# UrbanSound8K pre-processing

It creates three files, `train`, `valid`, and `test` + `.h5`

Split: folder 1-8: train, 9:valid, 10:test

By Keunwoo Choi. 29 Nov 2016.

### Load things

In [52]:
%matplotlib notebook
import matplotlib.pyplot as plt
import numpy as np
import h5py
import librosa
import os, sys
import pandas as pd 

### Setup path

**Change these to your setup**

* **`PATH_US`**: audio folder path
* **`path_csv`**: csv file path
* **`PATH_HDF`**: output HDF folder path 


In [12]:
PATH_US = '/misc/kcgscratch1/ChoGroup/keunwoo/UrbanSound8K/audio/'
path_csv = '/misc/kcgscratch1/ChoGroup/keunwoo/UrbanSound8K/metadata/UrbanSound8K.csv'
PATH_HDF = '/misc/kcgscratch1/ChoGroup/keunwoo/urbansound8k_hdf/'
# slice_file_name	fsID	start	end	salience	fold	classID	class
# 100032-3-0-0.wav	100032	0	0.317551	1	5	3	dog_bark
# 100263-2-0-117.wav	100263	58.5	62.5	1	5	2	children_playing
# 100263-2-0-121.wav	100263	60.5	64.5	1	5	2	children_playing

In [45]:
fold_folders = ['fold%d/' % i for i in range(1, 11)]
n_label = 10 # 0 - 9

### Audio stuff
* **Modify these if you want. **

In [53]:
# audio
SR = 12000 # [Hz]
max_len = 4.0 # [Seconds]. should be < 4.0. I recommend not to change it. 
n_mels = 96
n_fft = 512
n_hop = 256

def process_audio(src, sr):
    melgram = librosa.feature.melspectrogram(src, sr, n_fft=n_fft, hop_length=n_hop, n_mels=n_mels)
    melgram = np.abs(melgram)
    return librosa.logamplitude(melgram**2)

In [47]:
mel_shape = librosa.feature.melspectrogram(np.zeros(SR*max_len), SR, n_fft=n_fft, hop_length=n_hop, n_mels=n_mels).shape
print mel_shape
n_mel_fr = mel_shape[1]

(96, 188)


  if __name__ == '__main__':


## Load csv

In [51]:
df = pd.read_csv(path_csv, header=0)
print df.shape
n_data_all = df.shape[0]
n_valid = len(df[df['fold']==9])
n_test = len(df[df['fold']==10])
n_train = n_data_all - n_valid - n_test
print n_train, n_valid, n_test

(8732, 8)
7079 816 837


### A function to load audio, compute melgram, and store into HDF

In [41]:
def set_to_hdf(hdf_filepath, df_subset):
    num_data = len(df_subset)
    with h5py.File(hdf_filepath, 'w') as f_hdf:
        ds_melgram = f_hdf.create_dataset('melgram', (num_data, n_mels, n_mel_fr), dtype='float32')
        ds_y = f_hdf.create_dataset('y', (num_data, n_label), dtype='bool')
        for row_idx, row in enumerate(df_subset.itertuples()):
            fname, fold, y = row[1], row[6], row[7]
            folder = fold_folders[fold-1]
            src, sr = librosa.load(PATH_US + folder + fname, SR)

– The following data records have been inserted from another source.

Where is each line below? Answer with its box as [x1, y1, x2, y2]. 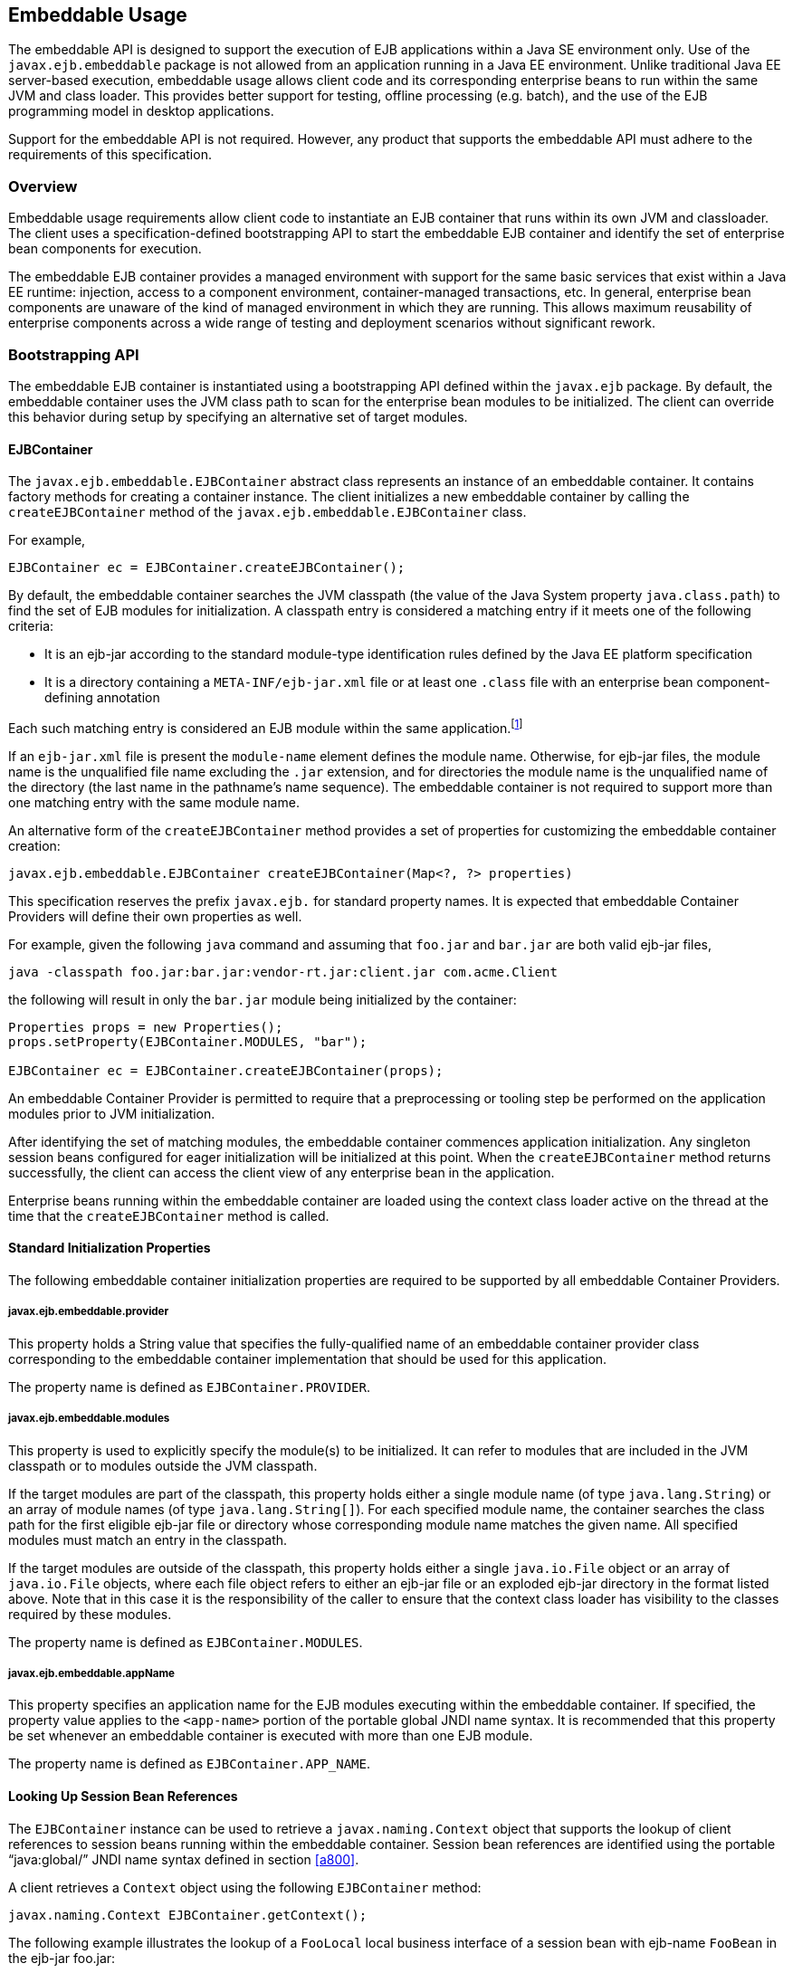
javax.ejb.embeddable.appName [8, 1666, 175, 1680]
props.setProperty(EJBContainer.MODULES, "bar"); [8, 1034, 368, 1049]
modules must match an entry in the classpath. [8, 1531, 288, 1548]
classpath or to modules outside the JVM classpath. [8, 1457, 318, 1473]
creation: [8, 837, 61, 853]
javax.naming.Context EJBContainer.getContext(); [8, 1907, 368, 1922]
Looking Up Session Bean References [8, 1787, 238, 1804]
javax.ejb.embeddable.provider [8, 1305, 169, 1319]
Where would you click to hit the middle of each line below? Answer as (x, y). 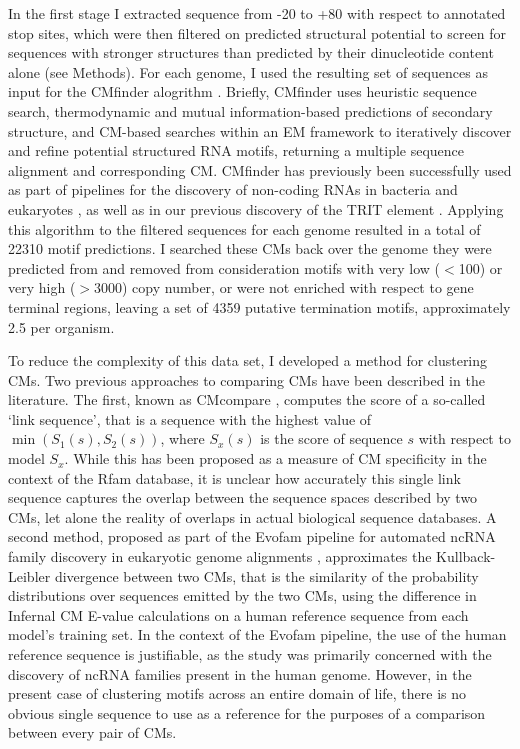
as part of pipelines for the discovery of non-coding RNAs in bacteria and (233, 189)
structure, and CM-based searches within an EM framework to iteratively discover (260, 130)
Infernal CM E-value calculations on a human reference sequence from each (238, 614)
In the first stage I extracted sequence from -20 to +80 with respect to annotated (257, 13)
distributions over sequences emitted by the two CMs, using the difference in (242, 595)
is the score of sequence (331, 438)
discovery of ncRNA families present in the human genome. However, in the (240, 673)
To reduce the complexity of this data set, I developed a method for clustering (248, 360)
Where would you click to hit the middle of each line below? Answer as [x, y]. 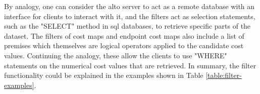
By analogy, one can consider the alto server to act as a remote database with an [129, 6]
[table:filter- [224, 75]
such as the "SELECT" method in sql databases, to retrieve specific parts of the [127, 26]
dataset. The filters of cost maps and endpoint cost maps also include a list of [124, 35]
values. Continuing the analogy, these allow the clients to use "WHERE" [116, 55]
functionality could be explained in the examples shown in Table [104, 75]
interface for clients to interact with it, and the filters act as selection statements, [130, 16]
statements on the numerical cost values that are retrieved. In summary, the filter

            melgram = process_audio(src, SR)
            shape_here = melgram.shape
            ds_y[row_idx, y] = True
            ds_melgram[row_idx, :, :min(n_mel_fr, shape_here[1])] = melgram[:, :n_mel_fr]
            if row_idx % 20 == 0:
                sys.stdout.write('\r%d/%d-th sample was written just now.' % (row_idx+1, num_data))
    print '\n'


### Do it!

In [43]:
set_to_hdf(PATH_HDF+'valid.h5', df[df['fold']==9], )
set_to_hdf(PATH_HDF+'test.h5', df[df['fold']==10], )
set_to_hdf(PATH_HDF+'train.h5', df[df['fold'] < 9], )

7061/7079-th sample was written just now.

## Done.